Pat Nixon remains one of our most mysterious and intriguing public figures, the only modern First Lady who never wrote a memoir. Beattie, like many of her generation, dismissed Richard Nixon’s wife: “interchangeable with a Martian,” she said. Decades later, she wonders what it must have been like to be married to such a spectacularly ambitious and catastrophically self-destructive man.
Drawing on a wealth of sources from Life magazine to accounts by Nixon’s daughter and his doctor to The Haldeman Diaries and Jonathan Schell’s The Time of Illusion, Beattie reconstructs dozens of scenes in an attempt to see the world from Mrs. Nixon’s point of view.

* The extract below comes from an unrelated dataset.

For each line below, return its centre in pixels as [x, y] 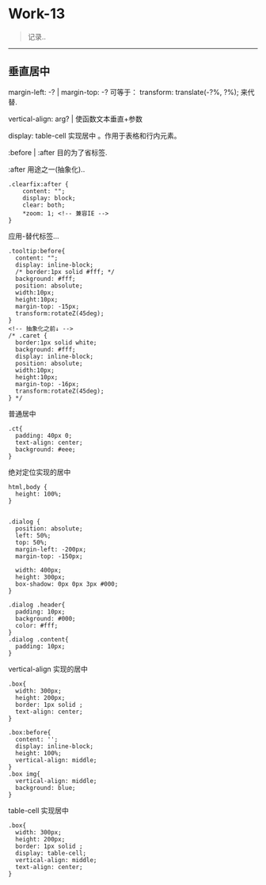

Like Stephen King’s On Writing, this fascinating and intimate account offers readers a rare glimpse into the imagination of a writer.
Beattie, whose fiction Vanity Fair calls “irony-laced reports from the front line of the baby boomers’ war with themselves,” packs insight and humor into her examination of the First Couple with whom boomers came of age. Mrs. Nixon is a startlingly compelling and revelatory work.
Ann Beattie has been included in four O. Henry Award Collections and in John Updike’s The Best American Short Stories of the Century. In 2000, she received the PEN/Malamud Award for achievement in the short story form. In 2005, she received the Rea Award for the Short Story. She and her husband, Lincoln Perry, live in Key West, Florida, and Charlottesville, Virginia, where she is Edgar Allan Poe Professor of Literature and Creative Writing at the University of Virginia.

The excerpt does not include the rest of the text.